The enhanced forest fire semantic segmentation model, built upon DeepLabV3+, integrates defogging optimization to generate defogging maps and forest fire segmentation simultaneously. In Figure 9, the green box highlights the area with flames, which is the target for segmentation. Image a shows the original input images used in the foggy forest fire segmentation task. The experimental results highlighted in red in Image b demonstrate the commendable performance of the model. When compared with the ground truth labels in Figure 9c, we observe that our model can accurately capture small, hidden small flames, such as flame areas 2, 3, 5 and 6. The flame edge segmentation is also very detailed, such as flame areas 1, 4, 7 and 8.

In the visual representation of images, flames have the characteristics of high luminance and high contrast [47]. This is similar to lamps, the sun, etc. Our model should be able to accurately identify flames and distinguish these flame-like objects. In Figure 10, Image a from top to bottom is lanterns, the sun, the chandelier, and the fire hydrant. Although our model has a very small amount of misjudged pixels in Image b, such as area 1, 2 and 3, the similar objects are well distinguished from the flames. Specifically, our model achieves a high precision of 99.7% for flame segmentation, demonstrating superior performance in distinguishing flames from similar objects.

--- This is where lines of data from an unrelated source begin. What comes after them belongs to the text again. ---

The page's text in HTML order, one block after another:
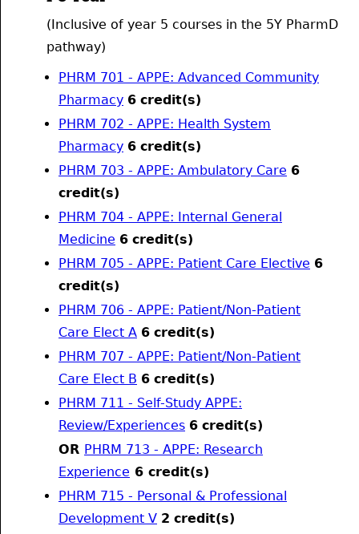
(Inclusive of year 5 courses in the 5Y PharmD
pathway)
PHRM 701 - APPE: Advanced Community
Pharmacy 6 credit(s)
PHRM 702 - APPE: Health System
Pharmacy 6 credit(s)
PHRM 703 - APPE: Ambulatory Care 6
credit(s)
PHRM 704 - APPE: Internal General
Medicine 6 credit(s)
PHRM 705 - APPE: Patient Care Elective 6
credit(s)
PHRM 706 - APPE: Patient/Non-Patient
Care Elect A 6 credit(s)
PHRM 707 - APPE: Patient/Non-Patient
Care Elect B 6 credit(s)
PHRM 711 - Self-Study APPE:
Review/Experiences 6 credit(s)
OR PHRM 713 - APPE: Research
Experience 6 credit(s)
PHRM 715 - Personal & Professional
Development V 2 credit(s)
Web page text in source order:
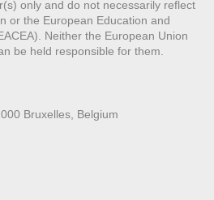
only and do not necessarily reflect
or the European Education and
Neither the European Union
be held responsible for them.
Bruxelles, Belgium
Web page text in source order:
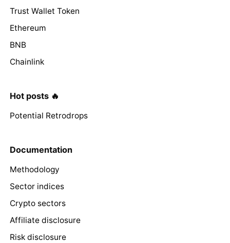
Trust Wallet Token
Ethereum
BNB
Chainlink
Hot posts 🔥
Potential Retrodrops
Documentation
Methodology
Sector indices
Crypto sectors
Affiliate disclosure
Risk disclosure
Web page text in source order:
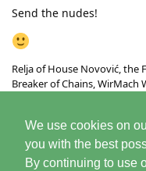
We use cookies on
you with the best
By continuing to use
Send the nudes!
Relja of House Novović, the
Breaker of Chains, WirMach
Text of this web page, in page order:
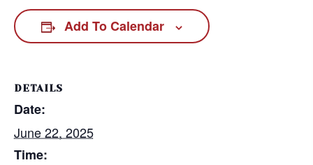
Add To Calendar
DETAILS
Date:
June 22, 2025
Time:
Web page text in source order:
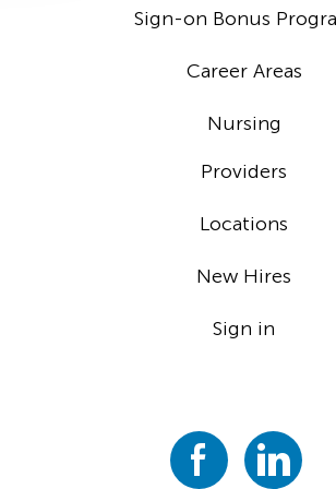
Sign-on Bonus
Career Areas
Nursing
Providers
Locations
New Hires
Sign in
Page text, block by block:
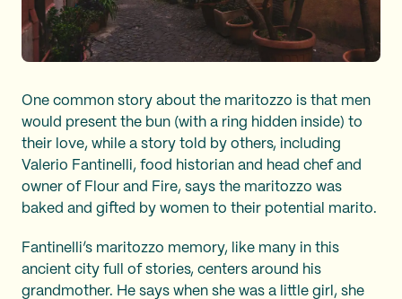
One common story about the maritozzo is that men
would present the bun (with a ring hidden inside) to
their love, while a story told by others, including
Valerio Fantinelli, food historian and head chef and
owner of Flour and Fire, says the maritozzo was
baked and gifted by women to their potential marito.
Fantinelli’s maritozzo memory, like many in this
ancient city full of stories, centers around his
grandmother. He says when she was a little girl, she
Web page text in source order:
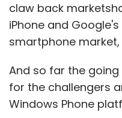
went over some of
including data-
service, and making
platforms work in
country where First
Then the
claw back
iPhone and
smartphone
And so far the
for the challengers
Windows Phone
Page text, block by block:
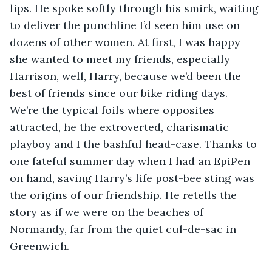
lips. He spoke softly through his smirk, waiting
to deliver the punchline I’d seen him use on
dozens of other women. At first, I was happy
she wanted to meet my friends, especially
Harrison, well, Harry, because we’d been the
best of friends since our bike riding days.
We’re the typical foils where opposites
attracted, he the extroverted, charismatic
playboy and I the bashful head-case. Thanks to
one fateful summer day when I had an EpiPen
on hand, saving Harry’s life post-bee sting was
the origins of our friendship. He retells the
story as if we were on the beaches of
Normandy, far from the quiet cul-de-sac in
Greenwich.
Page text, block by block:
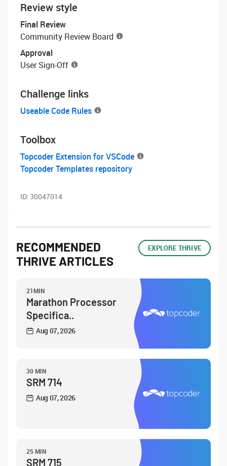
Review style
Final Review
Community Review Board
Approval
User Sign-Off
Challenge links
Useable Code Rules
Toolbox
Topcoder Extension for VSCode
Topcoder Templates repository
ID: 30047014
RECOMMENDED
THRIVE ARTICLES
EXPLORE THRIVE
21MIN
Marathon Processor
Specifica..
Aug 07, 2026
30 MIN
SRM 714
Aug 07, 2026
25 MIN
SRM 715
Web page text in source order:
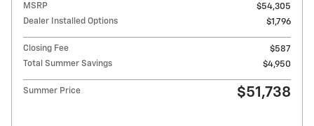
MSRP
$54,305
Dealer Installed Options
$1,796
Closing Fee
$587
Total Summer Savings
$4,950
Summer Price $51,738
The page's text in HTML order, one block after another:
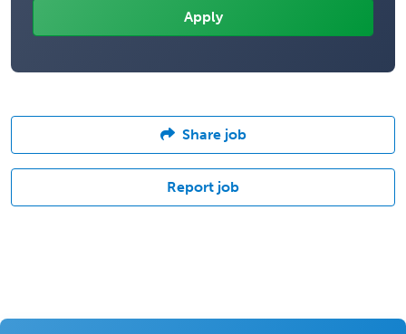
Share job
Report job
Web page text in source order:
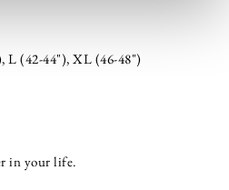
L (42-44"), XL (46-48")
in your life.
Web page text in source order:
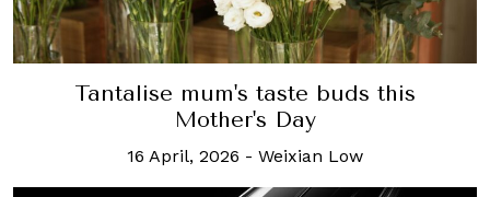
Tantalise mum's taste buds this
Mother's Day
16 April, 2026 - Weixian Low
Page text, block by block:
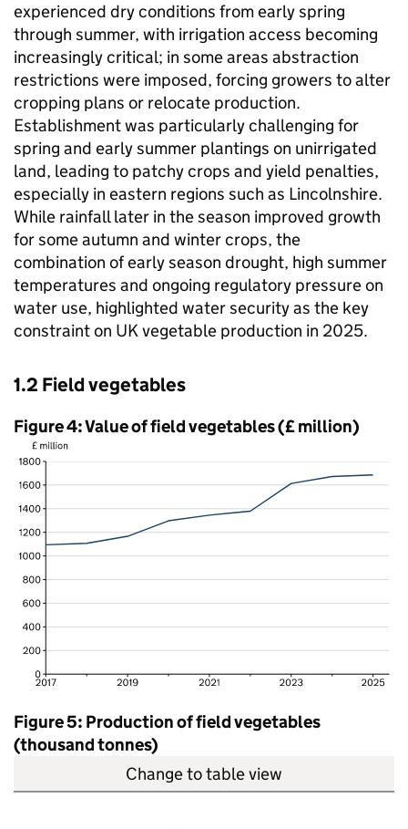
experienced dry conditions from early spring
through summer, with irrigation access becoming
increasingly critical; in some areas abstraction
restrictions were imposed, forcing growers to alter
cropping plans or relocate production.
Establishment was particularly challenging for
spring and early summer plantings on unirrigated
land, leading to patchy crops and yield penalties,
especially in eastern regions such as Lincolnshire.
While rainfall later in the season improved growth
for some autumn and winter crops, the
combination of early season drought, high summer
temperatures and ongoing regulatory pressure on
water use, highlighted water security as the key
constraint on UK vegetable production in 2025.
1.2 Field vegetables
Figure 4: Value of field vegetables (£ million)
Figure 5: Production of field vegetables
(thousand tonnes)
Change to table view
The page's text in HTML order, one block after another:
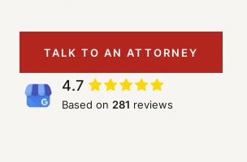
TALK TO AN ATTORNEY
4.7
Based on 281 reviews
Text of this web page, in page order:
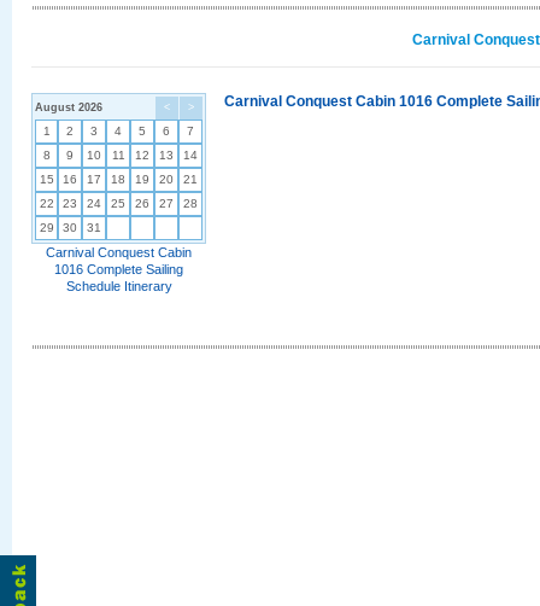
Carnival
< >
August 2026
1 2 3 4 5 6
7
8
9 10 11 12 13
14
15
16 17 18 19 20
21
22
23 24 25 26 27
28
29
30 31
Carnival Conquest Cabin
1016 Complete Sailing
Schedule Itinerary
Carnival Conquest Cabin 1016 Complete

Our experiments used five-fold cross-validation, which is consistent with the data splitting ratio we agreed upon. First, the dataset was randomly divided into five equal-sized folds. Then, for each fold i, the i-th fold was used as the test set, and the other four folds were used as the training set. In this way, five models were obtained, and each model used different training and test sets. Table 4 and Figure 11 present the experimental findings. All models achieved high performance in terms of mPA, mIoU, and mRecall, with an average performance of 94.23%, 89.51%, and 94.04%, respectively. Furthermore, the model’s performance on the two test sets was not much different. This demonstrates the strong generalization performance of our model.

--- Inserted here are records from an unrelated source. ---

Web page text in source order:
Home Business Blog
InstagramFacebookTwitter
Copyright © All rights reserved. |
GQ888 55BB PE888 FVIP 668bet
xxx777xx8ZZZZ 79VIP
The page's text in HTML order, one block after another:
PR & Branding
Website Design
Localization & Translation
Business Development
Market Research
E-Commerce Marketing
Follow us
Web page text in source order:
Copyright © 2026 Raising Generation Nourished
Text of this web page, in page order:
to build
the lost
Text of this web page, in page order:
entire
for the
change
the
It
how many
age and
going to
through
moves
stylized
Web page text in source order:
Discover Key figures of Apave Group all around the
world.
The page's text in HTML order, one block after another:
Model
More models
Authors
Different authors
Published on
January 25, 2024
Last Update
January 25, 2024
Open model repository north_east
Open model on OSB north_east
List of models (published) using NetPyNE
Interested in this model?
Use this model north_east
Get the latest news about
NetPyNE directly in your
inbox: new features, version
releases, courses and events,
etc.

The confusion matrix for the model 1 test set is shown in Figure 12, and the ROC curve drawn by moving the threshold is shown in Figure 13, with the AUC calculated as 0.97 (±0.015) according to the curve. The model performs well with strong classification ability.

Furthermore, Figure 14 shows the loss curves of our model during training for 100 epochs on the training and validation sets. It reflects that in model 1, the performance of the test set and the training set change with iterations. The overall smooth and downward trend, and gradually converge after about 80 epochs. This demonstrates how well our model can gradually improve the segmentation results by learning the properties of the input image.

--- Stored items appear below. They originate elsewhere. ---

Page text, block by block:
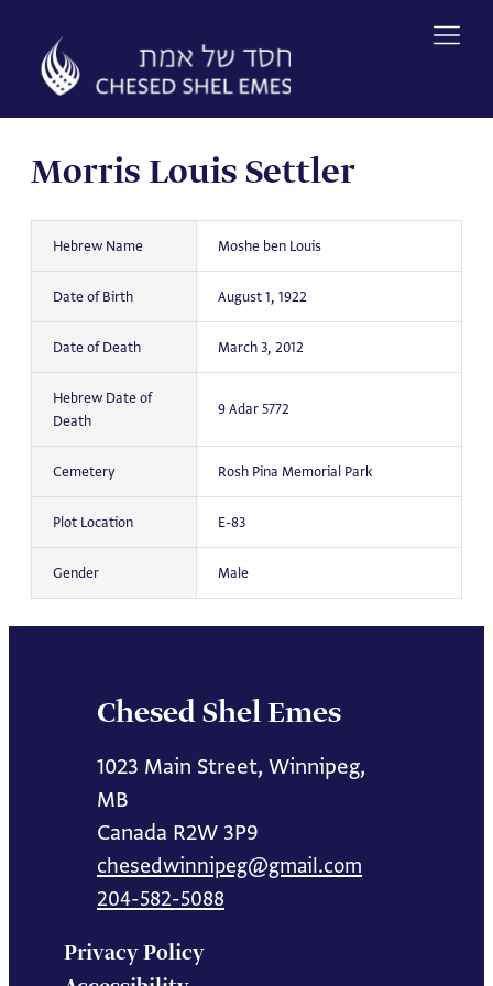
content
Morris Louis Settler
Hebrew Name Moshe ben Louis
Date of Birth August 1, 1922
Date of Death March 3, 2012
Hebrew Date of
Death
9 Adar 5772
Cemetery Rosh Pina Memorial Park
Plot Location E-83
Gender Male
Chesed Shel Emes
1023 Main Street, Winnipeg,
MB
Canada R2W 3P9
chesedwinnipeg@gmail.com
204-582-5088
Privacy Policy
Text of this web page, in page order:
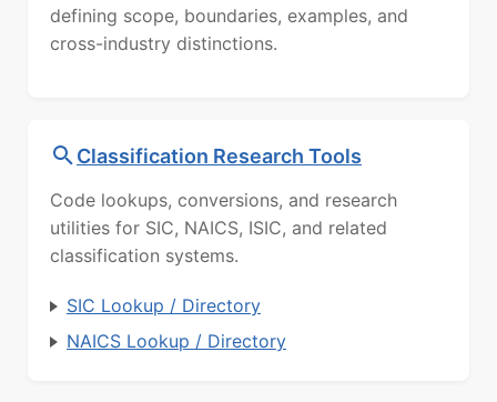
defining scope, boundaries, examples, and
cross-industry distinctions.
Classification Research Tools
Code lookups, conversions, and research
utilities for SIC, NAICS, ISIC, and related
classification systems.
SIC Lookup / Directory
NAICS Lookup / Directory
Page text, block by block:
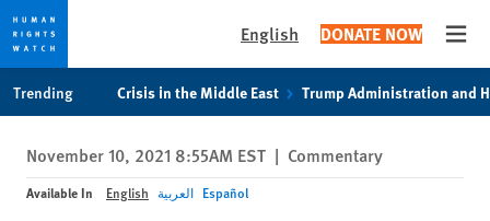
privacy
notice
content
English DONATE NOW
Trending Crisis in the Middle East Trump Administration and
November 10, 2021 8:55AM EST | Commentary
Available In English العربية Español
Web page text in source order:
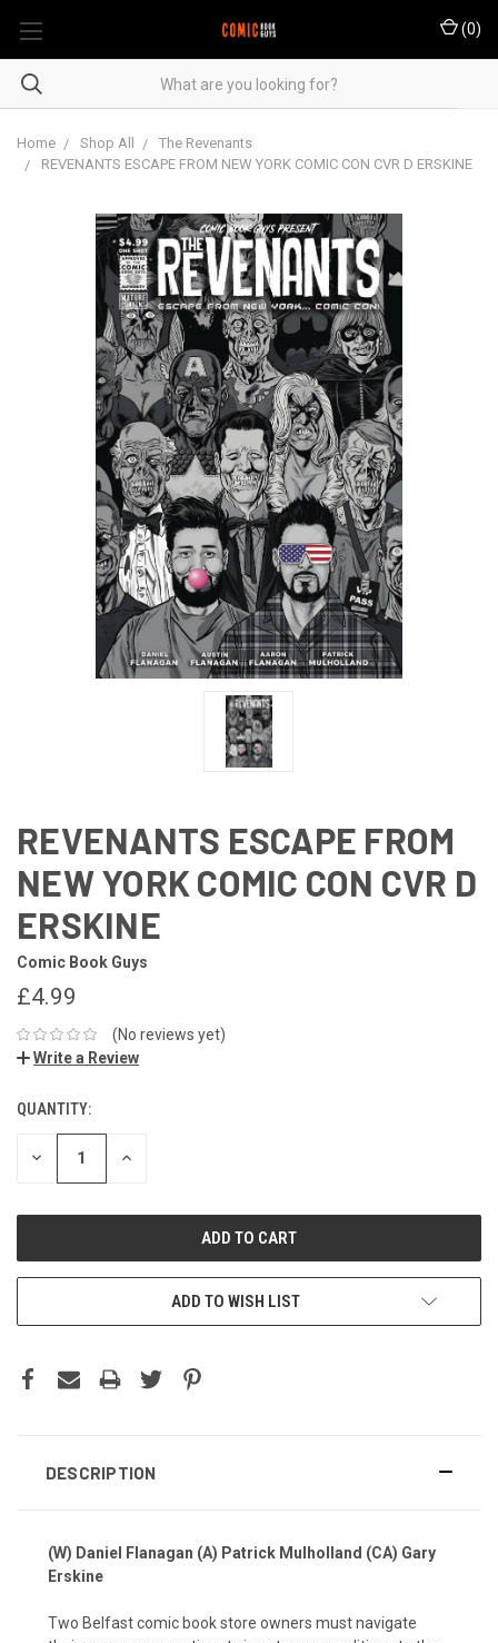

To prove the superior performance of the Defog DeepLabV3+ model for forest fire segmentation, we compared our model with many cutting-edge deep-learning-based models, such as UNet, PSPNet [42], and DeepLabV3+. We used the FFLAD dataset and configuration to train all models to guarantee it to be persuasive.

We chose four representative images and display them in Figure 15. Most models produced relatively accurate segmentations for obvious targets that were distinguishable from the surrounding area and had low haze. However, for forest fires with small targets or high haze, shown with the green boxes in Figure 15a,b, most models had a little under-segmentation, except UNet-agg, DeepLabv3+, and our Defog DeepLabV3+. For small and hidden flames such as flame areas 2, 3, and 5, PSPNet could not correctly identify them. Image h of flame area 5 shows that DeepLabV3+ is not very fine-grained for flame edges. Both PSPNet and DeepLabV3+ have serious false detections (marked in blue boxes). Our model outperformed other segmentation models, especially on images with large haze and complex scenarios.

Table 5 and Figure 16 present the quantitative analysis of the compared models, where evaluation metrics such as mPA, mIoU, and mRecall were used to assess their performance. Our proposed model achieved the second-highest mPA and mIoU scores among the compared models, while also achieving the highest mRecall score in both of the test sets. These results suggest that the proposed model is able to accurately identify objects in the dataset, while also capturing the overall structure and context of the scene. Overall, the proposed model shows promise as an effective approach for semantic segmentation on this particular dataset. The combination of high mPA, mIoU, and mRecall scores indicates that the proposed model can achieve both accurate and comprehensive segmentation results, making it a valuable tool for applications that require precise object detection and segmentation.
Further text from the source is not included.